Towards the development of an ecophysiological Daphnia model to examine effects of toxicity and nutrition

- We augment an ecophysiological Lotka-Volterra model with a toxicity component.
- Daphnia resilience is controlled by both food quantity and quality.
- Energetic congeners confer the greatest resistance and resilience to toxicity.
- Daphnia populations collapse with conditions of poor nutrition or extreme toxicity.

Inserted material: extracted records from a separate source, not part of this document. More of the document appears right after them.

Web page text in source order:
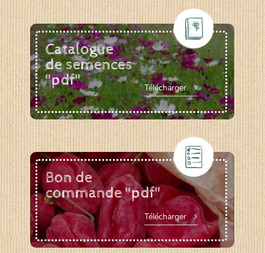
Catalogue
de semences
"pdf"
Télécharger
Bon de
commande "pdf"
Télécharger
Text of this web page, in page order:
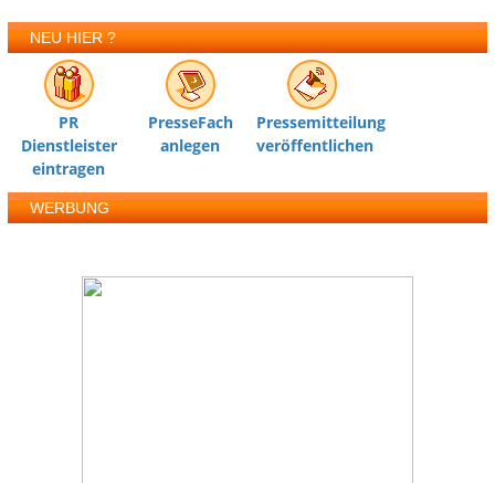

Freshwater ecosystems are highly susceptible to mercury (Hg) deposition, which impacts biotic health and leads to serious consequences through biomagnification. The keystone zooplankter, Daphnia, exerts disproportionate effects on food web dynamics, displaying high sensitivity to natural stressors, and thus serving as an indicator of the broader impairments of aquatic ecosystems. Combined with metabolomics, the study of metabolites and their chemical processes, we have developed a model that attempts to elucidate the interactive effects of Hg toxicity and nutrition on phytoplankton-Daphnia relationships. Our model stipulates a physiological hierarchy, prioritizing different metabolic processes in the order of neurological functions, bioenergetics, osmoregulatory maintenance, waste management, and growth investments. Daphnia resilience is controlled by both food quantity and quality and each physiological process is modulated by the somatic levels of different metabolites. By enriching food with metabolites associated with neurological and energetic physiological pathways, effects of toxicity can be alleviated. Specifically, we demonstrate that metabolites associated with bioenergetics (carbohydrates, fats, proteins, and phosphorus) confer the greatest resilience to physiological changes induced by toxicity. Prey-predator dynamics can change significantly due to the detrimental impacts of toxicity on daphnid physiology and unfavourable nutritional stoichiometry. Under conditions of poor nutrition and extreme toxicity, our model demonstrates that daphnid populations may collapse and thus phytoplankton could escape intense grazing pressure. Founded upon the premise that response to stress can be more rapidly detected at the metabolic level, our study offers a new perspective to develop bioindicator systems and early warning signals for more efficient environmental monitoring.